COVID-19 hit in a world where inequality was already pervasive and socioeconomic mobility was not improving. It may worsen these trends through three main channels:
- Lasting impacts of job and business losses, which can be particularly severe for vulnerable workers.
- Higher likelihood among poor households to adopt strategies to cope with income losses that reduce their productivity over time.
- Disruptions to schooling unequally affecting children from different socioeconomic strata.
Evidence from past crises shows that those who are most affected may take longer to recover. Our analysis of the HFPS data shows early indications of this occurring from the current pandemic.
After severe dips in April-June 2020, income and employment saw a partial rebound by September 2020 in the 17 countries in our sample where policies restricting mobility became less stringent. Encouragingly, food security and employment improved at a similar rate for countries at different income levels. However, the improvements by September did not restore employment to pre-pandemic levels and were not enough to significantly reduce the gaps in initial job losses between women and men, non-college- and college-educated, and young and older workers. For example, female employment had only recovered 30 percent of what was lost between pre-pandemic and May-June (versus 49 percent for men). Furthermore, a detailed analysis of six countries shows that male, younger, and college-educated workers in these countries were less likely to lose their jobs and more likely to find a new job if they lost one.
Particularly among poorer households, much of the recovery may also be driven by lower-quality jobs. In six countries, self-employment accounted for 83 percent of the increase in employment rates from May to September for primary-educated workers, compared to 58 percent for workers with tertiary education. In some countries (such as Nigeria), agricultural employment increased sharply, suggesting individuals took on farm work to cope with other job losses.
While food security continued to improve, data from September 2020-January 2021 for eight countries indicates that disparities by gender and location in employment persisted even as policy stringency improved. There were warning signs about a stagnating recovery—in a sample of 14 countries, the recovery in employment appears to have stalled in the last quarter of 2020.
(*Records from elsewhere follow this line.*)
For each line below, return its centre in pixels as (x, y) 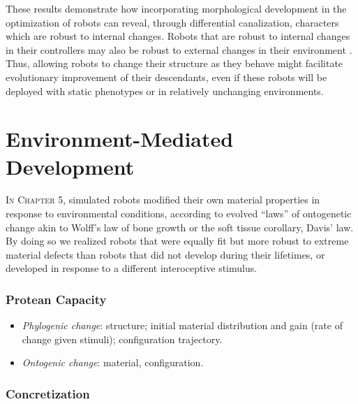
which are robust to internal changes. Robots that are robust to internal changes (178, 36)
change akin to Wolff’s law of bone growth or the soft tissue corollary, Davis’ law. (180, 227)
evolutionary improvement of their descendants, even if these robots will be (166, 77)
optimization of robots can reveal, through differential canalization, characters (172, 22)
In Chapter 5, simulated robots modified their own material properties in (163, 200)
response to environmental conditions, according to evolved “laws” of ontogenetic (179, 214)
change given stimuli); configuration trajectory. (122, 339)
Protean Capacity (56, 299)
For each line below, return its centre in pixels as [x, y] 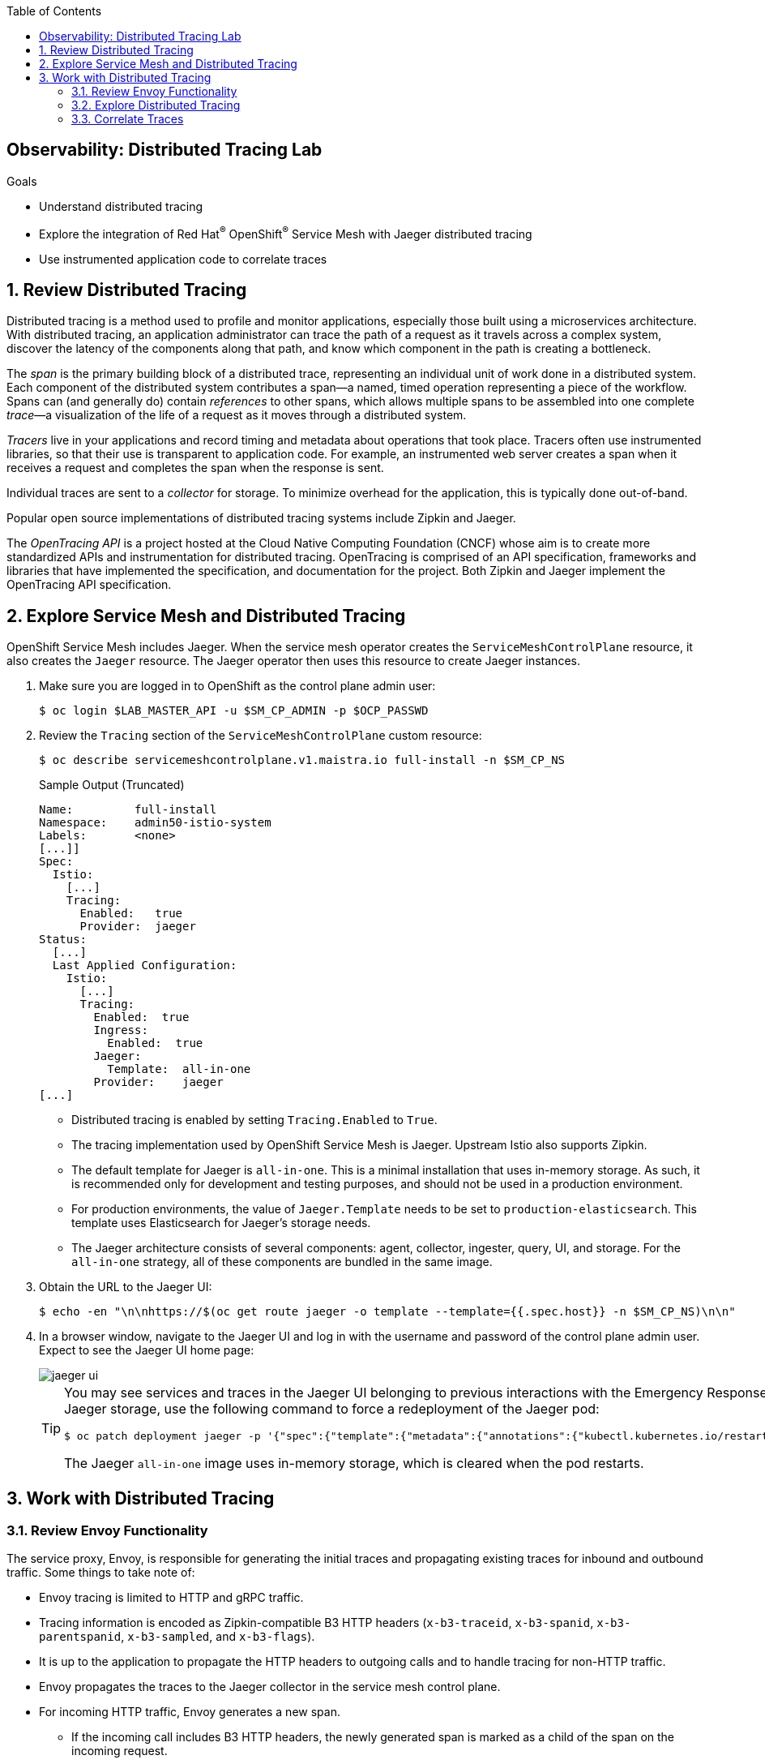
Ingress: [121, 1030]
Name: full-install [128, 810]
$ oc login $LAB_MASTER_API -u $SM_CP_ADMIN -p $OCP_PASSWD [234, 711]
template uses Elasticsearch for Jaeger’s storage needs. [221, 1223]
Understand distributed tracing [121, 206]
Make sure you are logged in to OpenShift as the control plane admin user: [237, 686]
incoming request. [120, 1751]
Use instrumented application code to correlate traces [183, 259]
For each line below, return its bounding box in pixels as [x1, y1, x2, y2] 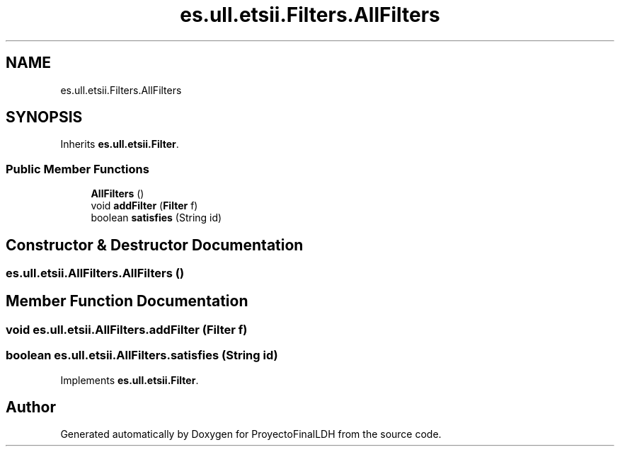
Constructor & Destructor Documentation [6, 236, 304, 254]
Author [6, 398, 56, 417]
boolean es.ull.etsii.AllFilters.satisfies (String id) [6, 348, 278, 363]
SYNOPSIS [6, 108, 83, 127]
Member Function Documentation [6, 292, 248, 311]
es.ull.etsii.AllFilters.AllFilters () [6, 266, 185, 281]
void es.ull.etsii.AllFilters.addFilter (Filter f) [6, 322, 248, 337]
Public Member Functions [6, 161, 149, 176]
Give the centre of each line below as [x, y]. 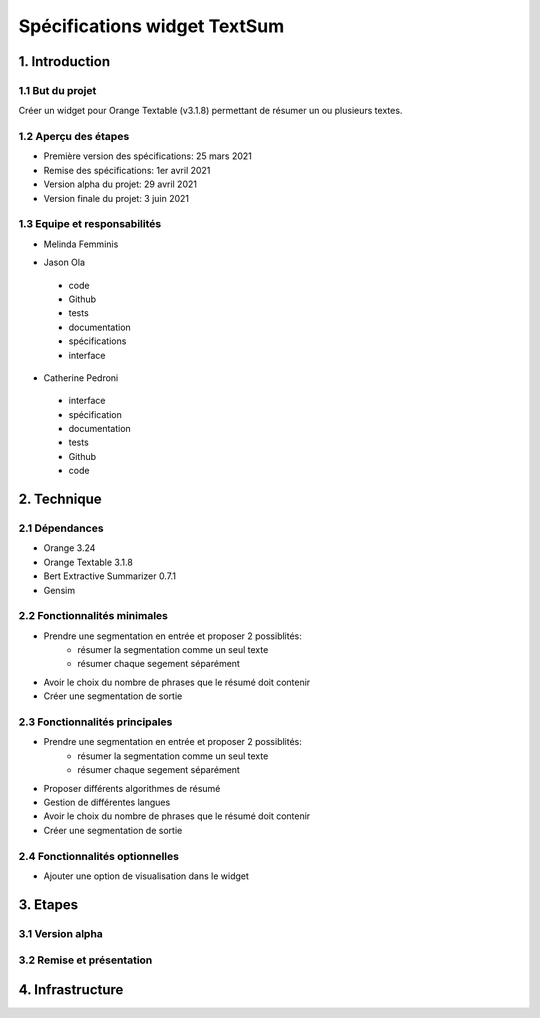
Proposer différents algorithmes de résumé [132, 788]
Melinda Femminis [81, 244]
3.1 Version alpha [61, 933]
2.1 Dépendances [61, 528]
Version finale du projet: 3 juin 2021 [116, 198]
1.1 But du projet [57, 90]
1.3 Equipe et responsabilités [90, 224]
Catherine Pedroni [81, 377]
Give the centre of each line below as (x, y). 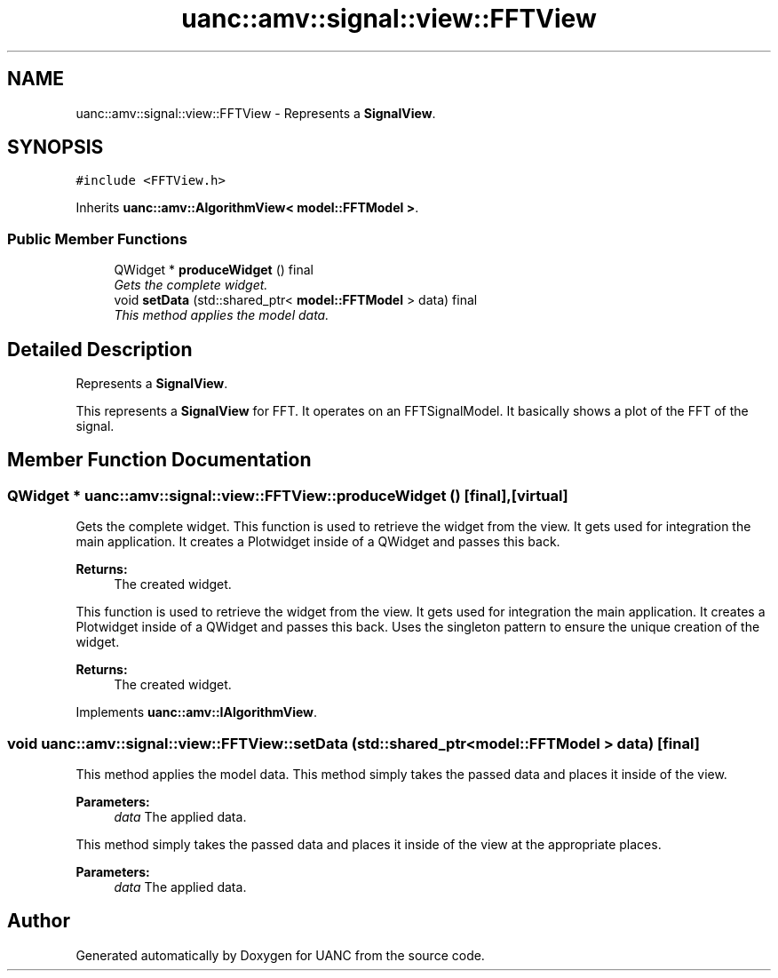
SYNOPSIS (56, 147)
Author (39, 921)
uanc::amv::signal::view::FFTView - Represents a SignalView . (256, 113)
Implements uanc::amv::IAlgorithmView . (197, 712)
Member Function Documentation (159, 460)
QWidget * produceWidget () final (214, 270)
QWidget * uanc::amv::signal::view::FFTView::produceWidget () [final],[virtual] (288, 495)
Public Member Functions (97, 239)
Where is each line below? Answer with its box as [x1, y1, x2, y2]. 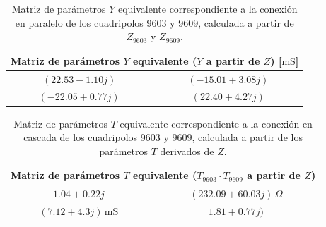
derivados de [160, 143, 214, 158]
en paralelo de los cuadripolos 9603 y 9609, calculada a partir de [15, 15, 294, 30]
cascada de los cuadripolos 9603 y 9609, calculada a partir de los [23, 130, 303, 145]

The pandemic has underscored the need for building an effective and equitable public health system, investing in safety nets and social insurance, and instituting fiscal policy that raises resources fairly and efficiently to finance investments. The first priority is ensuring widespread and equitable access to vaccines. Second, governments need to help children and parents transition back to school and facilitate reentry of workers most likely to remain unemployed. Older and low-educated workers might also require more support to deal with the consequences of rapid technological change. To reverse gender disparities, there must be a concerted, multisectoral effort to empower women and girls worldwide. These recommendations are a first step in what should be a coordinated global effort to prevent the growth in socioeconomic inequities and disparities across income, age, and gender that may result from the COVID-19 pandemic. Making our societies more equitable and resilient to future crises requires taking on structural inequalities today.